Otherwise who tests what, really?

Insurgo · October 15, 2022, 7:04pm

@Demi don’t get me wrong on the tone here, but there were a lot of regressions on 4.1 as opposed to 4.0 stability experience.

My point here is that :

Is not enough. I’m following GitHub - QubesOS/updates-status: Track packages in testing repository as close as I can. And I see no vmm-xen to be tested, nor fixes for suspend/resume to be tested, with PR getting way too long to land even in unstable repo. I would expect things to be way more verbose under the testing section of this forum, and my guess is that there is a lot of confusion from even the willing testers to test something to be tested and if those things to be tested even reach willing testers.

How can we improve that should be discussed under the testing section, not here, but this subject will be a good quotation to justify testing discussions, which is why i’m writing it here. No blame or whatever here, but I see a lot of space for improvements through better communication and appropriate pointers.

Insurgo · October 16, 2022, 12:47am

@demi: I see that vmm-xen has PR has been approved.
Created a new post under What to test? Where to get what to test? Where to report testing results? - #3 by Insurgo so that this important package uodate is properly tested by the testing community.

Please lets continue “testing” discussions process over there.

Demi · October 20, 2022, 6:25pm

Can you run tests in these configurations?

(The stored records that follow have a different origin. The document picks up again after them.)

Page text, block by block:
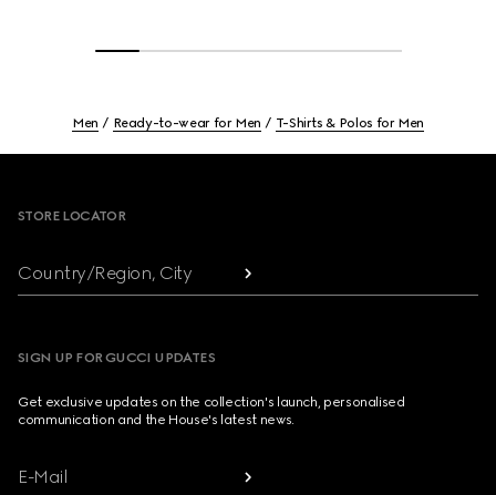
Men Ready-to-wear for Men T-Shirts & Polos for Men
STORE LOCATOR
Country/Region, City
SIGN UP FOR GUCCI UPDATES
Get exclusive updates on the collection's launch, personalised
communication and the House's latest news.
E-Mail
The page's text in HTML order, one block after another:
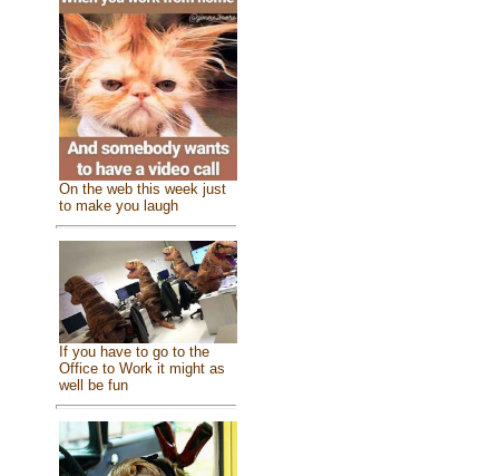
On the web this week just
to make you laugh
If you have to go to the
Office to Work it might as
well be fun
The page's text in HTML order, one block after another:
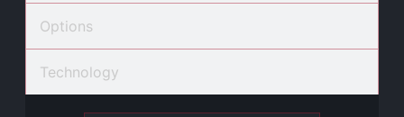
Options
Technology
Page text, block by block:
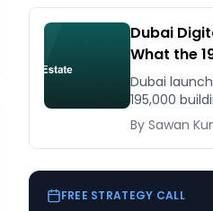
Dubai
What the
Model
and
Dubai
195,000
What it
brokers,
and what to
By Sawan
FREE STRATEGY CALL
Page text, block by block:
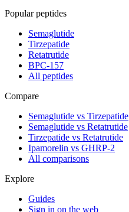
Popular peptides
Semaglutide
Tirzepatide
Retatrutide
BPC-157
All peptides
Compare
Semaglutide vs Tirzepatide
Semaglutide vs Retatrutide
Tirzepatide vs Retatrutide
Ipamorelin vs GHRP-2
All comparisons
Explore
Guides
Sign in on the web

LVM thin provisioning + XFS, with the lvm_thin storage driver.
LVM thick provisioning + XFS, with the reflink storage driver and --direct-io=on passed to losetup in /etc/xen/scripts/block.
LVM thick provisioning + XFS, with the reflink storage driver and --direct-io=off passed to losetup in /etc/xen/scripts/block.
BTRFS + Blake2b, with the reflink storage driver and --direct-io=on passed to losetup in /etc/xen/scripts/block.
BTRFS + Blake2b, with the reflink storage driver and --direct-io=off passed to losetup in /etc/xen/scripts/block.

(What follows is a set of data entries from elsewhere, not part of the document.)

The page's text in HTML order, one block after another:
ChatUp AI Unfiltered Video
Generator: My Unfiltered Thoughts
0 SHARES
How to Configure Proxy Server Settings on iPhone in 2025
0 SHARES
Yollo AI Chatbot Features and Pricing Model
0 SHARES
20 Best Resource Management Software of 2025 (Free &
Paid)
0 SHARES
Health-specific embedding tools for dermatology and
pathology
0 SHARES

If you are using a 4Kn disk, skip 2 and 4 as they won’t work (you won’t be able to boot any VMs).

rustybird · October 21, 2022, 2:23pm

~~* 4K dm-crypt~~ Sorry - @Demi was right, a 4Kn disk is generally problematic even without 4K dm-crypt.

Configuration 4 definitely works, at least in the sense that it doesn’t produce an error, and losetup -l shows the intended result of direct I/O + 512B sectors even though the underlying dm-crypt block device is 4K. I’ve been using this configuration (except with the default checksum function) for months.

It’s XFS (configuration 2) and ext4 that are not so flexible.

Sven · October 23, 2022, 4:06am

I think it’s explained by…

So it’s in line with @Insurgo’s observations.

tasket · February 27, 2023, 3:50pm

I decided to do a Btrfs install with the recommendations from this and the “SSD maximal performance” threads, and settled on the idea of formatting a two-device Btrfs fs with the options -O no-holes --csum xxhash for better efficiency. All on top of a 4K aligned LUKS partition, using GPT/gdisk.

The Btrfs part turned out to be a fools errand, as neither anaconda nor kickstart seem to support passing custom options to mkfs and anaconda/blivet insist on not installing into an existing fs.

So instead of doing a full dom0 root+everything Btrfs setup, I installed Qubes with a 25GB XFS partition and am now configuring custom Btrfs partitions to hold all domU stuff. If qvm-pool cooperates, I’ll be sitting pretty on my test system, also with Linux kernel 6.1 or 6.2 which have Btrfs optimizations that should greatly impact large-file access.

51lieal · February 27, 2023, 6:03pm

can you be specific? after manually configuring via tty do rescan drive, blivet will read it.